***** Records for the task *****

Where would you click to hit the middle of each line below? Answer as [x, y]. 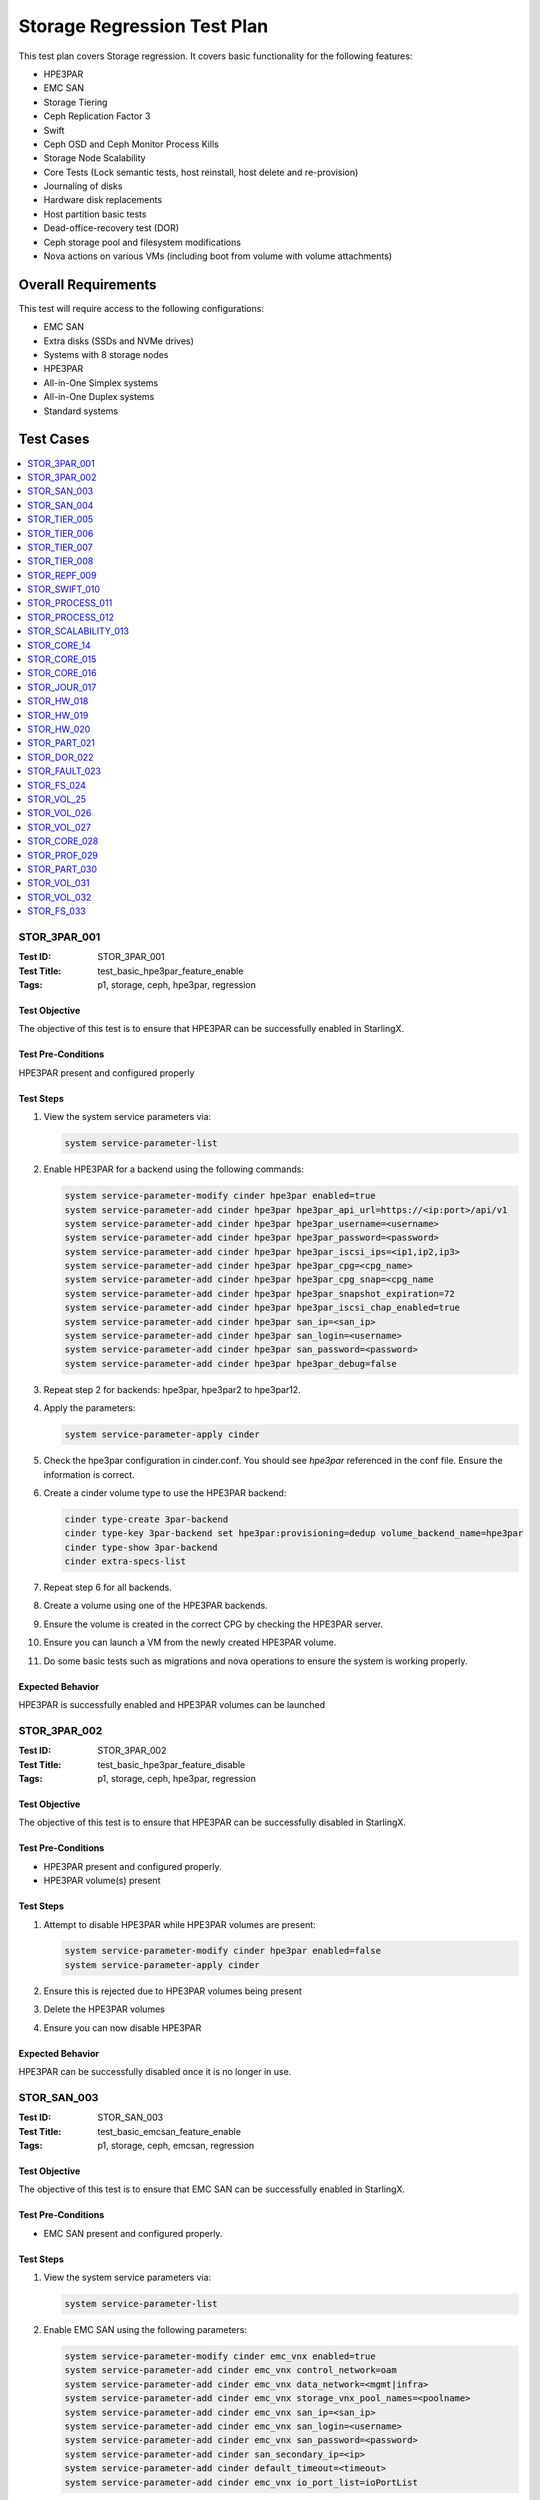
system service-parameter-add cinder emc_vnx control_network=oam [230, 2370]
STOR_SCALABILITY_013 [78, 631]
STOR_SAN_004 [60, 505]
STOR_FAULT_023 [64, 771]
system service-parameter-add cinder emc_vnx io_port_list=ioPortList [241, 2482]
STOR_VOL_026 [59, 813]
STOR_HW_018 [58, 701]
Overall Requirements [87, 284]
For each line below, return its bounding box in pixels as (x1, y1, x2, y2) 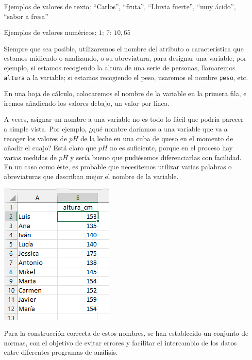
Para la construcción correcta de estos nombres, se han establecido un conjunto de (4, 328, 249, 338)
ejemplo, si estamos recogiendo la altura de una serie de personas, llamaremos (4, 62, 235, 72)
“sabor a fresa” (4, 11, 49, 21)
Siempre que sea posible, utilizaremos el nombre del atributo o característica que (4, 43, 244, 53)
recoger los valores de (4, 133, 67, 143)
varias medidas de (4, 152, 57, 162)
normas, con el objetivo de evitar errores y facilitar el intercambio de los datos (4, 337, 237, 347)
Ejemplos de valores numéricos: (4, 27, 97, 37)
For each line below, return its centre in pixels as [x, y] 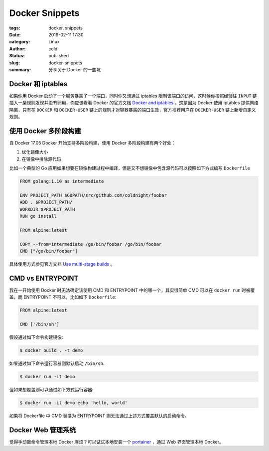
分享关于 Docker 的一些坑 [75, 69]
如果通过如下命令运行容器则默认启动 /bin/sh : [57, 363]
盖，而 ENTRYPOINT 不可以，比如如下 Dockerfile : [63, 297]
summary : [20, 69]
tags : [15, 28]
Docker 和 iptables [38, 84]
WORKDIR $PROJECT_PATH [47, 209]
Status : [17, 56]
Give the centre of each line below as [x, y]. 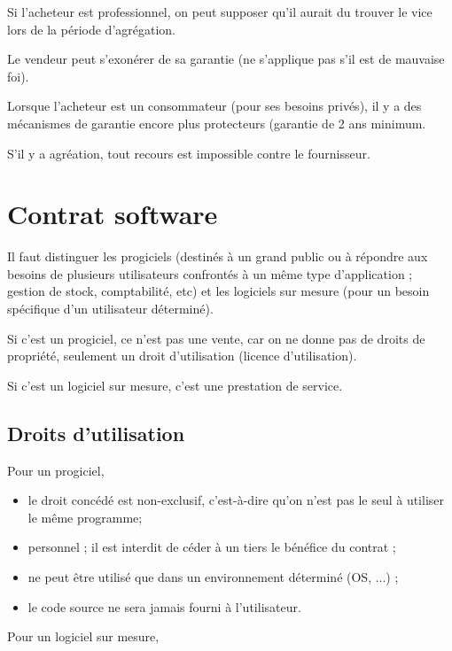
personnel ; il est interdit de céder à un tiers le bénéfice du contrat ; [212, 547]
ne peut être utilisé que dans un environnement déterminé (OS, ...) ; [213, 577]
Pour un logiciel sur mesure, [83, 636]
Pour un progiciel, [56, 470]
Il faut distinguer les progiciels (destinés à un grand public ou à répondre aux [218, 256]
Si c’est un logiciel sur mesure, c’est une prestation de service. [175, 385]
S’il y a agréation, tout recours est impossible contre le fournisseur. [189, 153]
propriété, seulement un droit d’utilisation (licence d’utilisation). [182, 356]
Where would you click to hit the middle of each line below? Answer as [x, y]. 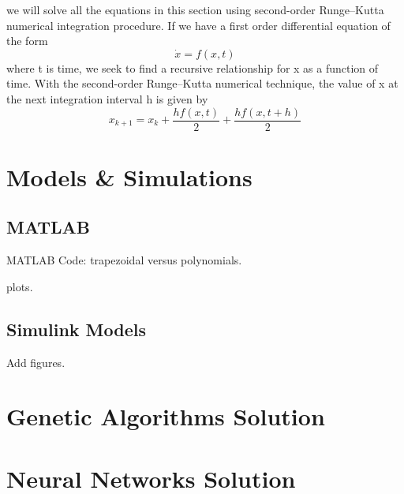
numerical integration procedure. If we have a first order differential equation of [198, 25]
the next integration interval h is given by [107, 98]
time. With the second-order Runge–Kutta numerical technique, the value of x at [202, 83]
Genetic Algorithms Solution [166, 416]
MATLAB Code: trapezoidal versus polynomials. [124, 260]
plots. [20, 286]
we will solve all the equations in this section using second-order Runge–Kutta [195, 9]
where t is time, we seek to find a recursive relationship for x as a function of [193, 67]
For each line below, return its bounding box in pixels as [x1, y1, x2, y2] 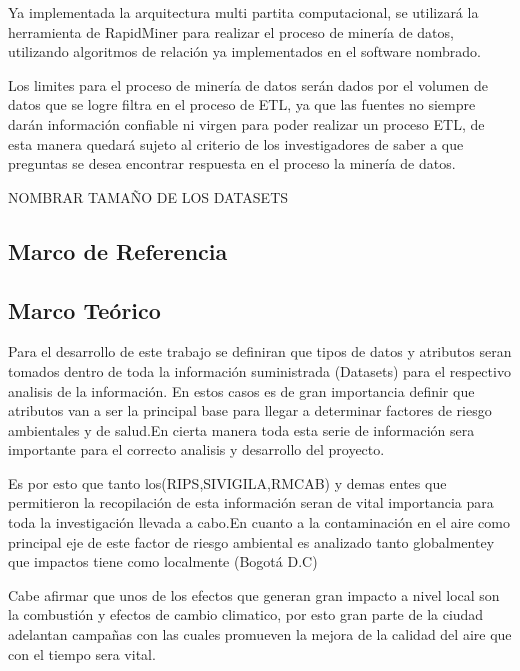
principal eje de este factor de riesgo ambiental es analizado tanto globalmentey [8, 531, 495, 552]
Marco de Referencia [8, 235, 228, 266]
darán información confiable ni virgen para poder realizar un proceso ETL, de [8, 113, 485, 134]
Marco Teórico [8, 294, 161, 325]
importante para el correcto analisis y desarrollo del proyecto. [8, 439, 385, 460]
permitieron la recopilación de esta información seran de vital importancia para [8, 492, 494, 513]
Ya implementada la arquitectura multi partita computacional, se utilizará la [8, 2, 479, 22]
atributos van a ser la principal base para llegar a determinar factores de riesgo [8, 400, 492, 421]
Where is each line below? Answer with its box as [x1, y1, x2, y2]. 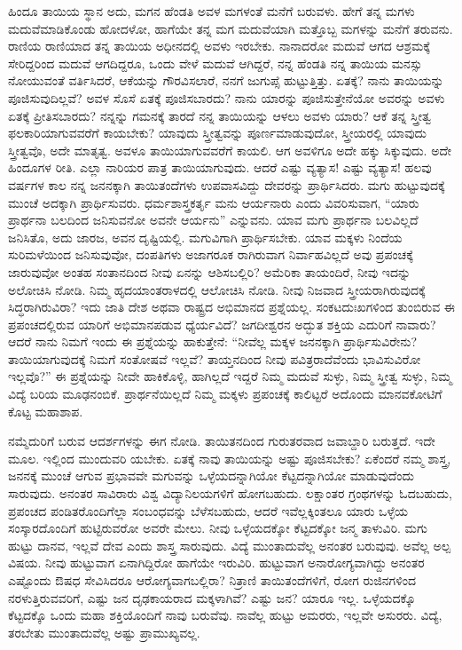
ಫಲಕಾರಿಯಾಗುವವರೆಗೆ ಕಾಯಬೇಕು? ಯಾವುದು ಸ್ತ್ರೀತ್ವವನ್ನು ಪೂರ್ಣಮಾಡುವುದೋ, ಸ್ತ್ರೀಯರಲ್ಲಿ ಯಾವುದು [8, 123, 427, 142]
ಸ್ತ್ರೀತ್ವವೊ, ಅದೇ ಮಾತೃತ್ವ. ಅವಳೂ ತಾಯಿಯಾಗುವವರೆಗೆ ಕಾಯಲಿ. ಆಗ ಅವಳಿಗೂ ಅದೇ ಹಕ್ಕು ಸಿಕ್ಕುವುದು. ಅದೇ [8, 140, 452, 159]
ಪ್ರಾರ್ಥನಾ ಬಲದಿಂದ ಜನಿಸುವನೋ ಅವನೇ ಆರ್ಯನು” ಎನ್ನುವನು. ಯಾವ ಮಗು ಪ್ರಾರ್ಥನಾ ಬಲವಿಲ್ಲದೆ [8, 210, 419, 229]
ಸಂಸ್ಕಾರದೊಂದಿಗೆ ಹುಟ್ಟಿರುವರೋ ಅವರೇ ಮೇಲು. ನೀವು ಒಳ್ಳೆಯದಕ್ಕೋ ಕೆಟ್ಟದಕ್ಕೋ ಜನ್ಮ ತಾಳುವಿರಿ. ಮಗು [8, 519, 427, 537]
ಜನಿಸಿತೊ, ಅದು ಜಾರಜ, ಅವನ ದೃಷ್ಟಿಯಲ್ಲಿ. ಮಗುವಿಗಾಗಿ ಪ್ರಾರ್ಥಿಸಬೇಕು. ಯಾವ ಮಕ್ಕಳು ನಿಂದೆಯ [8, 227, 403, 246]
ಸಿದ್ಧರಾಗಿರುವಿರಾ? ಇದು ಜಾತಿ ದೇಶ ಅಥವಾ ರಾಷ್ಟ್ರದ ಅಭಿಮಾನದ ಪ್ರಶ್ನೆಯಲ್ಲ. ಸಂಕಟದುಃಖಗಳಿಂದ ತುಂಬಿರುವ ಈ [8, 297, 455, 316]
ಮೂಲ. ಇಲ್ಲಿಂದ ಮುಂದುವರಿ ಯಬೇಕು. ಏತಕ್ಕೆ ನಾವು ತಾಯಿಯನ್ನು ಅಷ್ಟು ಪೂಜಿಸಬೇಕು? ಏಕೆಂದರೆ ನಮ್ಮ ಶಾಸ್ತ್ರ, [8, 448, 451, 467]
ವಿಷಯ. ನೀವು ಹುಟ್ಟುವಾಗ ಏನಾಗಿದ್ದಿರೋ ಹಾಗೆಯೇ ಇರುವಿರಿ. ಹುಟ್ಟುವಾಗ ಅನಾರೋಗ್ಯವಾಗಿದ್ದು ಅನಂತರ [8, 553, 425, 572]
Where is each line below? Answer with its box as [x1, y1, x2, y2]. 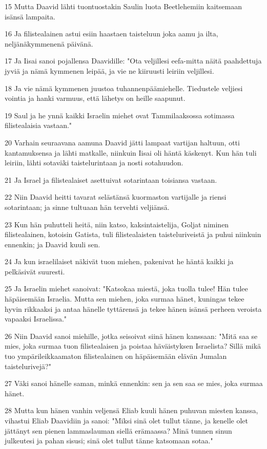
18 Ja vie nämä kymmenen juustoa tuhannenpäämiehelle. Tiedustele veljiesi [5, 82, 243, 93]
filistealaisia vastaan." [5, 120, 72, 131]
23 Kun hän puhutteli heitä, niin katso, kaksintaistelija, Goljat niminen [5, 219, 229, 229]
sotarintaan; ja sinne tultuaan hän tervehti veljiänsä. [5, 201, 170, 212]
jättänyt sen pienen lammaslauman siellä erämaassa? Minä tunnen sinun [5, 425, 232, 436]
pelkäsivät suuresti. [5, 266, 65, 276]
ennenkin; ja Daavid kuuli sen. [5, 239, 100, 249]
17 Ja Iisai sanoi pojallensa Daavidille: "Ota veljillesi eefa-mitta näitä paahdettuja [5, 55, 262, 66]
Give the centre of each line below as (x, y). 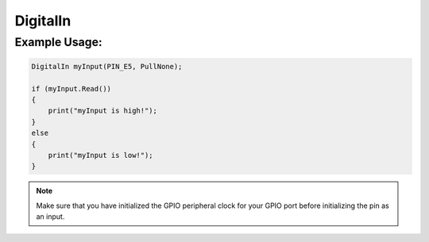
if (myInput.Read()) (71, 88)
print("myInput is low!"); (101, 155)
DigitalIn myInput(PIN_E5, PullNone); (107, 66)
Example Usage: (58, 42)
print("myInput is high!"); (103, 111)
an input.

*****

(Work to complete): Repeat the records above word for word, keeping no pictures in the copy.

(Output):
Where would you click to hit the middle of each line below? Answer as [x, y]. 
system service-parameter-add cinder emc_vnx control_network=oam [230, 2370]
STOR_SCALABILITY_013 [78, 631]
STOR_SAN_004 [60, 505]
STOR_FAULT_023 [64, 771]
system service-parameter-add cinder emc_vnx io_port_list=ioPortList [241, 2482]
STOR_VOL_026 [59, 813]
STOR_HW_018 [58, 701]
Overall Requirements [87, 284]
For each line below, return its bounding box in pixels as (x1, y1, x2, y2) 
Para la construcción correcta de estos nombres, se han establecido un conjunto de (4, 328, 249, 338)
ejemplo, si estamos recogiendo la altura de una serie de personas, llamaremos (4, 62, 235, 72)
“sabor a fresa” (4, 11, 49, 21)
Siempre que sea posible, utilizaremos el nombre del atributo o característica que (4, 43, 244, 53)
recoger los valores de (4, 133, 67, 143)
varias medidas de (4, 152, 57, 162)
normas, con el objetivo de evitar errores y facilitar el intercambio de los datos (4, 337, 237, 347)
Ejemplos de valores numéricos: (4, 27, 97, 37)
For each line below, return its centre in pixels as [x, y] 
分享关于 Docker 的一些坑 [75, 69]
如果通过如下命令运行容器则默认启动 /bin/sh : [57, 363]
盖，而 ENTRYPOINT 不可以，比如如下 Dockerfile : [63, 297]
summary : [20, 69]
tags : [15, 28]
Docker 和 iptables [38, 84]
WORKDIR $PROJECT_PATH [47, 209]
Status : [17, 56]
Give the centre of each line below as [x, y]. 
personnel ; il est interdit de céder à un tiers le bénéfice du contrat ; [212, 547]
ne peut être utilisé que dans un environnement déterminé (OS, ...) ; [213, 577]
Pour un logiciel sur mesure, [83, 636]
Pour un progiciel, [56, 470]
Il faut distinguer les progiciels (destinés à un grand public ou à répondre aux [218, 256]
Si c’est un logiciel sur mesure, c’est une prestation de service. [175, 385]
S’il y a agréation, tout recours est impossible contre le fournisseur. [189, 153]
propriété, seulement un droit d’utilisation (licence d’utilisation). [182, 356]
Where would you click to hit the middle of each line below? Answer as [x, y]. 
numerical integration procedure. If we have a first order differential equation of [198, 25]
the next integration interval h is given by [107, 98]
time. With the second-order Runge–Kutta numerical technique, the value of x at [202, 83]
Genetic Algorithms Solution [166, 416]
MATLAB Code: trapezoidal versus polynomials. [124, 260]
plots. [20, 286]
we will solve all the equations in this section using second-order Runge–Kutta [195, 9]
where t is time, we seek to find a recursive relationship for x as a function of [193, 67]
For each line below, return its bounding box in pixels as [x1, y1, x2, y2] 
principal eje de este factor de riesgo ambiental es analizado tanto globalmentey [8, 531, 495, 552]
Marco de Referencia [8, 235, 228, 266]
darán información confiable ni virgen para poder realizar un proceso ETL, de [8, 113, 485, 134]
Marco Teórico [8, 294, 161, 325]
importante para el correcto analisis y desarrollo del proyecto. [8, 439, 385, 460]
permitieron la recopilación de esta información seran de vital importancia para [8, 492, 494, 513]
Ya implementada la arquitectura multi partita computacional, se utilizará la [8, 2, 479, 22]
atributos van a ser la principal base para llegar a determinar factores de riesgo [8, 400, 492, 421]
Where is each line below? Answer with its box as [x1, y1, x2, y2]. 
ಫಲಕಾರಿಯಾಗುವವರೆಗೆ ಕಾಯಬೇಕು? ಯಾವುದು ಸ್ತ್ರೀತ್ವವನ್ನು ಪೂರ್ಣಮಾಡುವುದೋ, ಸ್ತ್ರೀಯರಲ್ಲಿ ಯಾವುದು [8, 123, 427, 142]
ಸ್ತ್ರೀತ್ವವೊ, ಅದೇ ಮಾತೃತ್ವ. ಅವಳೂ ತಾಯಿಯಾಗುವವರೆಗೆ ಕಾಯಲಿ. ಆಗ ಅವಳಿಗೂ ಅದೇ ಹಕ್ಕು ಸಿಕ್ಕುವುದು. ಅದೇ [8, 140, 452, 159]
ಪ್ರಾರ್ಥನಾ ಬಲದಿಂದ ಜನಿಸುವನೋ ಅವನೇ ಆರ್ಯನು” ಎನ್ನುವನು. ಯಾವ ಮಗು ಪ್ರಾರ್ಥನಾ ಬಲವಿಲ್ಲದೆ [8, 210, 419, 229]
ಸಂಸ್ಕಾರದೊಂದಿಗೆ ಹುಟ್ಟಿರುವರೋ ಅವರೇ ಮೇಲು. ನೀವು ಒಳ್ಳೆಯದಕ್ಕೋ ಕೆಟ್ಟದಕ್ಕೋ ಜನ್ಮ ತಾಳುವಿರಿ. ಮಗು [8, 519, 427, 537]
ಜನಿಸಿತೊ, ಅದು ಜಾರಜ, ಅವನ ದೃಷ್ಟಿಯಲ್ಲಿ. ಮಗುವಿಗಾಗಿ ಪ್ರಾರ್ಥಿಸಬೇಕು. ಯಾವ ಮಕ್ಕಳು ನಿಂದೆಯ [8, 227, 403, 246]
ಸಿದ್ಧರಾಗಿರುವಿರಾ? ಇದು ಜಾತಿ ದೇಶ ಅಥವಾ ರಾಷ್ಟ್ರದ ಅಭಿಮಾನದ ಪ್ರಶ್ನೆಯಲ್ಲ. ಸಂಕಟದುಃಖಗಳಿಂದ ತುಂಬಿರುವ ಈ [8, 297, 455, 316]
ಮೂಲ. ಇಲ್ಲಿಂದ ಮುಂದುವರಿ ಯಬೇಕು. ಏತಕ್ಕೆ ನಾವು ತಾಯಿಯನ್ನು ಅಷ್ಟು ಪೂಜಿಸಬೇಕು? ಏಕೆಂದರೆ ನಮ್ಮ ಶಾಸ್ತ್ರ, [8, 448, 451, 467]
ವಿಷಯ. ನೀವು ಹುಟ್ಟುವಾಗ ಏನಾಗಿದ್ದಿರೋ ಹಾಗೆಯೇ ಇರುವಿರಿ. ಹುಟ್ಟುವಾಗ ಅನಾರೋಗ್ಯವಾಗಿದ್ದು ಅನಂತರ [8, 553, 425, 572]
Where is each line below? Answer with its box as [x1, y1, x2, y2]. 
18 Ja vie nämä kymmenen juustoa tuhannenpäämiehelle. Tiedustele veljiesi [5, 82, 243, 93]
filistealaisia vastaan." [5, 120, 72, 131]
23 Kun hän puhutteli heitä, niin katso, kaksintaistelija, Goljat niminen [5, 219, 229, 229]
sotarintaan; ja sinne tultuaan hän tervehti veljiänsä. [5, 201, 170, 212]
jättänyt sen pienen lammaslauman siellä erämaassa? Minä tunnen sinun [5, 425, 232, 436]
pelkäsivät suuresti. [5, 266, 65, 276]
ennenkin; ja Daavid kuuli sen. [5, 239, 100, 249]
17 Ja Iisai sanoi pojallensa Daavidille: "Ota veljillesi eefa-mitta näitä paahdettuja [5, 55, 262, 66]
Give the centre of each line below as (x, y). 
if (myInput.Read()) (71, 88)
print("myInput is low!"); (101, 155)
DigitalIn myInput(PIN_E5, PullNone); (107, 66)
Example Usage: (58, 42)
print("myInput is high!"); (103, 111)
an input.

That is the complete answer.